Sie war witzig, sie war rau, sie war falsch – und am 23. Juni musste sie sterben. Victoria Bornemann aus Essen-Kray wurde nach ihren eigenen Angaben 33 Jahre alt. Aber das ist so gelogen wie ihr angebliches Leben in London. Ihr echtes Alter lässt sich auf den Tag genau ausrechnen.
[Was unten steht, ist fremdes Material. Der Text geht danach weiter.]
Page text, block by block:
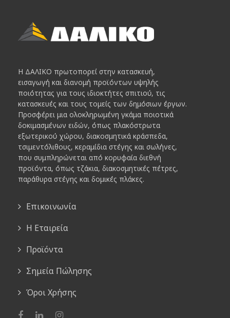
Η ΔΑΛΙΚΟ πρωτοπορεί στην κατασκευή,
εισαγωγή και διανομή προϊόντων υψηλής
ποιότητας για τους ιδιοκτήτες σπιτιού, τις
κατασκευές και τους τομείς των δημόσιων έργων.
Προσφέρει μια ολοκληρωμένη γκάμα ποιοτικά
δοκιμασμένων ειδών, όπως πλακόστρωτα
εξωτερικού χώρου, διακοσμητικά κράσπεδα,
τσιμεντόλιθους, κεραμίδια στέγης και σωλήνες,
που συμπληρώνεται από κορυφαία διεθνή
προϊόντα, όπως τζάκια, διακοσμητικές πέτρες,
παράθυρα στέγης και δομικές πλάκες.
Επικοινωνία
Η Εταιρεία
Προϊόντα
Σημεία Πώλησης
Όροι Χρήσης
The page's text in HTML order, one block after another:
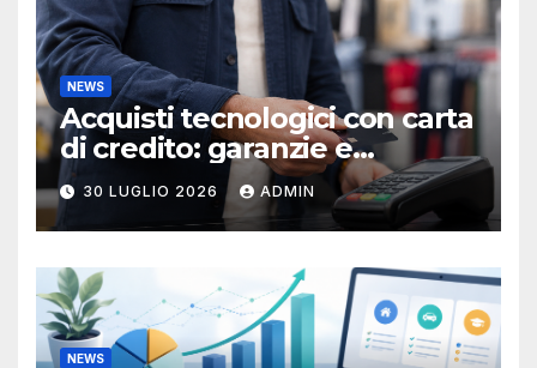
NEWS
Acquisti tecnologici con carta
di credito: garanzie e
protezioni
30 LUGLIO 2026 ADMIN
NEWS
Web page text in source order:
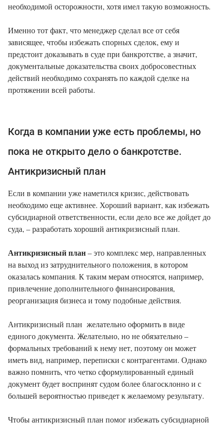
необходимой осторожности, хотя имел такую возможность.
Именно тот факт, что менеджер сделал все от себя
зависящее, чтобы избежать спорных сделок, ему и
предстоит доказывать в суде при банкротстве, а значит,
документальные доказательства своих добросовестных
действий необходимо сохранять по каждой сделке на
протяжении всей работы.
Когда в компании уже есть проблемы, но
пока не открыто дело о банкротстве.
Антикризисный план
Если в компании уже наметился кризис, действовать
необходимо еще активнее. Хороший вариант, как избежать
субсидиарной ответственности, если дело все же дойдет до
суда, – разработать хороший антикризисный план.
Антикризисный план– это комплекс мер, направленных
на выход из затруднительного положения, в котором
оказалась компания. К таким мерам относятся, например,
привлечение дополнительного финансирования,
реорганизация бизнеса и тому подобные действия.
Антикризисный план желательно оформить в виде
единого документа. Желательно, но не обязательно –
формальных требований к нему нет, поэтому он может
иметь вид, например, переписки с контрагентами. Однако
важно помнить, что четко сформулированный единый
документ будет воспринят судом более благосклонно и с
большей вероятностью приведет к желаемому результату.
Чтобы антикризисный план помог избежать субсидиарной

Sechs Jahre, fünf Monate und 29 Tage lang sammelte ein Unbekannter Follower, Freunde und Anerkennung mit Fotos und Details aus dem Leben einer anderen Frau. Diese Frau lebt südlich von London und ahnte nichts von ihrem Kontrollverlust. "Man hat mir meine Lebensgeschichte gestohlen", berichtete sie t-online.de. "Mit vielen kleinen Details, und das macht es beängstigend."
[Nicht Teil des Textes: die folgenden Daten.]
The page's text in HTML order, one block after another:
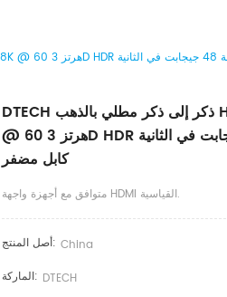
DTECH ذكر إلى ذكر مطلي بالذهب HD فيديو TV Hdmi Kable 8K
@ 60 هرتز 3D HDR عالي السرعة 48 جيجابت في الثانية HDMI 2.1
كابل مضفر
متوافق مع أجهزة واجهة HDMI القياسية.
أصل المنتج: China
الماركة: DTECH
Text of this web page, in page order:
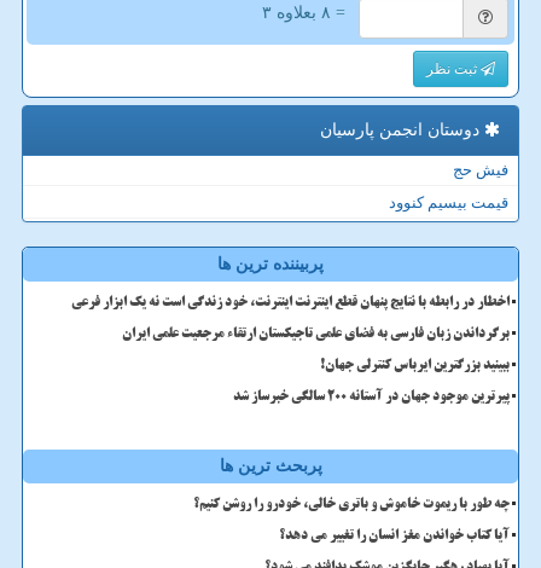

Sie schickt unserer Redaktion ein Video, es zeigt sie mit ihrem Pass. Es beweist: Sie ist Samantha McCormick, 32 Jahre alt, sie arbeitet bei einer Bank, jobbte als Fitness-Modell und hat Schauspiel studiert. Und sie ist die Frau, deren Daten unter dem falschen Namen "Victoria Bornemann" auf Twitter, auf Facebook und auf Instagram und Spotify zu sehen waren.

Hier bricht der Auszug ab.